» **Exercise**: Scan the entries for "message". Every line that holds it is to be copied.

━━━━━━━━

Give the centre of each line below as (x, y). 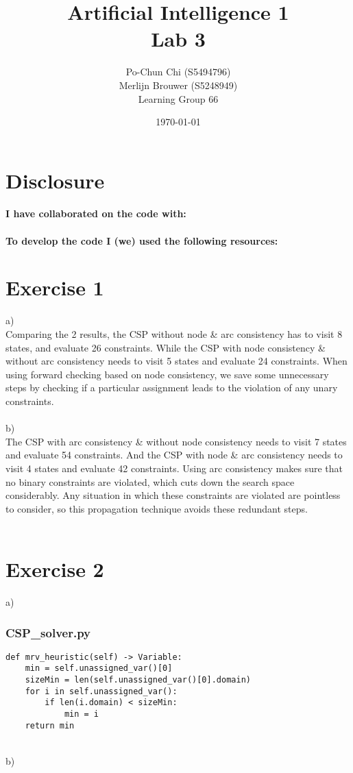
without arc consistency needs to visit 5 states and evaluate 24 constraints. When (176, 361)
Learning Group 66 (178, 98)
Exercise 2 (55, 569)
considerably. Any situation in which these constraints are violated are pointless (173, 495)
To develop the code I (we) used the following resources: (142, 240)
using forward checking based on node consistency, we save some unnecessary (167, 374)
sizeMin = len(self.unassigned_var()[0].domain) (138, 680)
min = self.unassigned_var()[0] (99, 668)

━━━━━━━━

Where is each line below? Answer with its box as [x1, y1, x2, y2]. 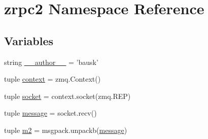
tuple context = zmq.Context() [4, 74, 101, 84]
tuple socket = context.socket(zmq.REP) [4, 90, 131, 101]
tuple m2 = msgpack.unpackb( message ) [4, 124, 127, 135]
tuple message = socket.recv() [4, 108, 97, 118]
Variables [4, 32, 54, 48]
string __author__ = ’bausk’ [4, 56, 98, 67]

━━━━━━━━

» **Response for this exercise**:
tuple m2 = msgpack.unpackb( message ) [4, 124, 127, 135]
tuple message = socket.recv() [4, 108, 97, 118]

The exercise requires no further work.